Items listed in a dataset
* * * * * * * * *

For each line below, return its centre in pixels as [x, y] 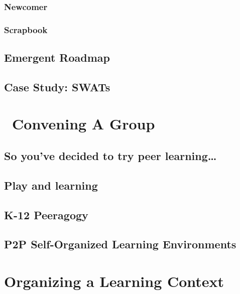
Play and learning [51, 185]
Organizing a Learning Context [114, 281]
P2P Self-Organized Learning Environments [120, 244]
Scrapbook [26, 29]
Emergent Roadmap [57, 57]
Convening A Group [84, 124]
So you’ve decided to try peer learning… [110, 156]
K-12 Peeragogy [46, 214]
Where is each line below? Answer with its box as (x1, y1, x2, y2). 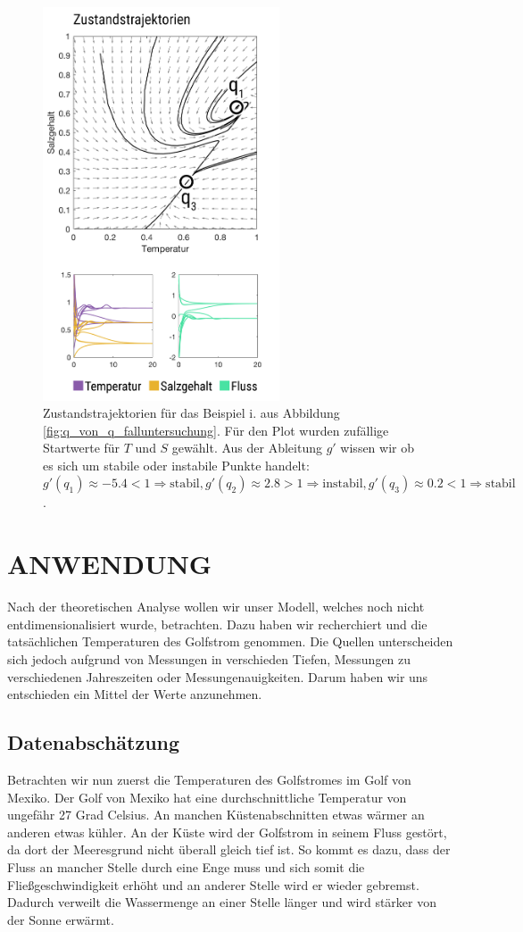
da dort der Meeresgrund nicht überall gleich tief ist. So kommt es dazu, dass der (7, 840, 451, 859)
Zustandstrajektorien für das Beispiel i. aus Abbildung (43, 404, 340, 422)
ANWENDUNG (7, 545, 212, 582)
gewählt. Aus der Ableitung (171, 438, 322, 457)
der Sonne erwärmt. (7, 910, 114, 928)
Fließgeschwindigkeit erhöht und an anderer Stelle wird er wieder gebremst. (7, 875, 419, 894)
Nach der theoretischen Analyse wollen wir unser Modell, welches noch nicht (7, 597, 425, 616)
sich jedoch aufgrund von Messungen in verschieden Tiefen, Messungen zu (7, 649, 411, 668)
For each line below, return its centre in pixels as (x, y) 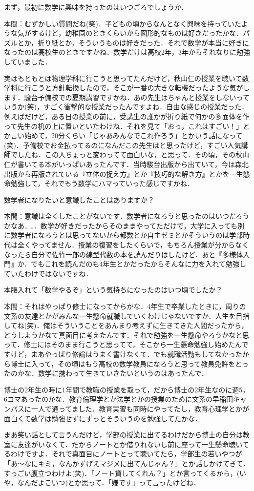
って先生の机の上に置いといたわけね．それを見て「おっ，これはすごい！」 (124, 126)
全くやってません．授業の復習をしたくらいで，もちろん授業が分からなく (133, 245)
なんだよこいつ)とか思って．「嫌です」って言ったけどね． (109, 482)
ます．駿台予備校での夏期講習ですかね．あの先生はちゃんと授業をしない (120, 97)
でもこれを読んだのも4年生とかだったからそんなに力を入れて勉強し (138, 264)
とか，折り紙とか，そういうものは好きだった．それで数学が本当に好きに (133, 42)
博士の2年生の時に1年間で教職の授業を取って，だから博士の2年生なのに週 (122, 389)
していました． (28, 61)
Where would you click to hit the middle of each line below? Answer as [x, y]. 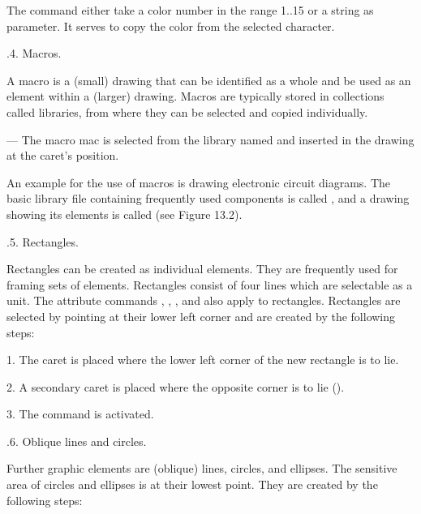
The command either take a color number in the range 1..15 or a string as [190, 10]
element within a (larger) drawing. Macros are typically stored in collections [195, 96]
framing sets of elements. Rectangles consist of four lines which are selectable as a [210, 284]
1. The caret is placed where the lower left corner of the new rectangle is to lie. [203, 360]
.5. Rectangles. [43, 241]
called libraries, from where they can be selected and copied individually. [187, 111]
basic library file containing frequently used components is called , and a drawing [208, 198]
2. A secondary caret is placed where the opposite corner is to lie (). [176, 386]
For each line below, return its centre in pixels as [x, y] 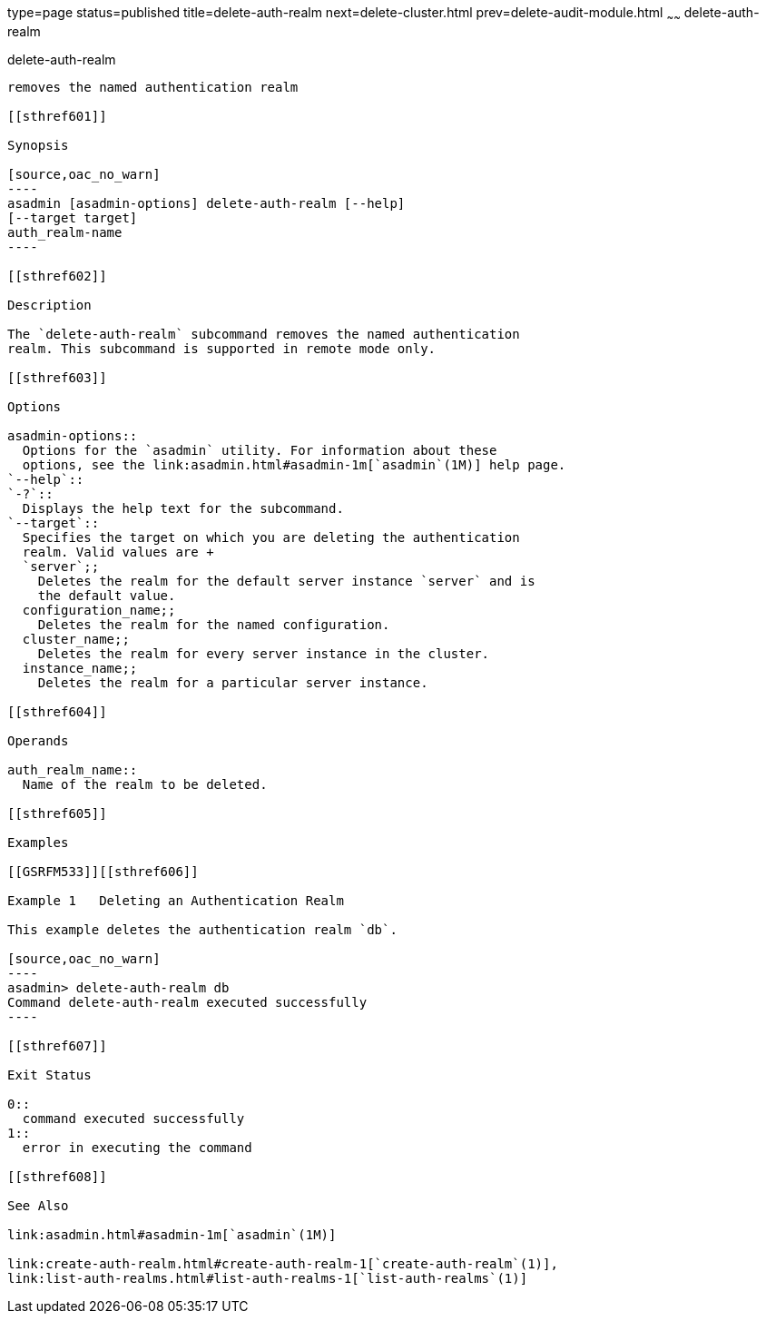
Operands [38, 740]
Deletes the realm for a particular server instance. [233, 682]
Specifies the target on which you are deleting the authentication [271, 537]
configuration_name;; [99, 610]
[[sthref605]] [57, 813]
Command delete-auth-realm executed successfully [187, 1002]
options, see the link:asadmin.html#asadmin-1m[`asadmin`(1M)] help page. [294, 464]
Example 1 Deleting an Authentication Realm [176, 900]

* * * * * * * * *

** Assignment **
Give the entries again, exactly and in full, with no image included.

** Problem solution **
For each line below, return its centre in pixels as [x, y] 
Play and learning [51, 185]
Organizing a Learning Context [114, 281]
P2P Self-Organized Learning Environments [120, 244]
Scrapbook [26, 29]
Emergent Roadmap [57, 57]
Convening A Group [84, 124]
So you’ve decided to try peer learning… [110, 156]
K-12 Peeragogy [46, 214]
Where is each line below? Answer with its box as (x1, y1, x2, y2). 
da dort der Meeresgrund nicht überall gleich tief ist. So kommt es dazu, dass der (7, 840, 451, 859)
Zustandstrajektorien für das Beispiel i. aus Abbildung (43, 404, 340, 422)
ANWENDUNG (7, 545, 212, 582)
gewählt. Aus der Ableitung (171, 438, 322, 457)
der Sonne erwärmt. (7, 910, 114, 928)
Fließgeschwindigkeit erhöht und an anderer Stelle wird er wieder gebremst. (7, 875, 419, 894)
Nach der theoretischen Analyse wollen wir unser Modell, welches noch nicht (7, 597, 425, 616)
sich jedoch aufgrund von Messungen in verschieden Tiefen, Messungen zu (7, 649, 411, 668)
For each line below, return its centre in pixels as (x, y) 
って先生の机の上に置いといたわけね．それを見て「おっ，これはすごい！」 (124, 126)
全くやってません．授業の復習をしたくらいで，もちろん授業が分からなく (133, 245)
なんだよこいつ)とか思って．「嫌です」って言ったけどね． (109, 482)
ます．駿台予備校での夏期講習ですかね．あの先生はちゃんと授業をしない (120, 97)
でもこれを読んだのも4年生とかだったからそんなに力を入れて勉強し (138, 264)
とか，折り紙とか，そういうものは好きだった．それで数学が本当に好きに (133, 42)
博士の2年生の時に1年間で教職の授業を取って，だから博士の2年生なのに週 (122, 389)
していました． (28, 61)
Where would you click to hit the middle of each line below? Answer as [x, y]. 
The command either take a color number in the range 1..15 or a string as [190, 10]
element within a (larger) drawing. Macros are typically stored in collections [195, 96]
framing sets of elements. Rectangles consist of four lines which are selectable as a [210, 284]
1. The caret is placed where the lower left corner of the new rectangle is to lie. [203, 360]
.5. Rectangles. [43, 241]
called libraries, from where they can be selected and copied individually. [187, 111]
basic library file containing frequently used components is called , and a drawing [208, 198]
2. A secondary caret is placed where the opposite corner is to lie (). [176, 386]
For each line below, return its centre in pixels as [x, y] 
Operands [38, 740]
Deletes the realm for a particular server instance. [233, 682]
Specifies the target on which you are deleting the authentication [271, 537]
configuration_name;; [99, 610]
[[sthref605]] [57, 813]
Command delete-auth-realm executed successfully [187, 1002]
options, see the link:asadmin.html#asadmin-1m[`asadmin`(1M)] help page. [294, 464]
Example 1 Deleting an Authentication Realm [176, 900]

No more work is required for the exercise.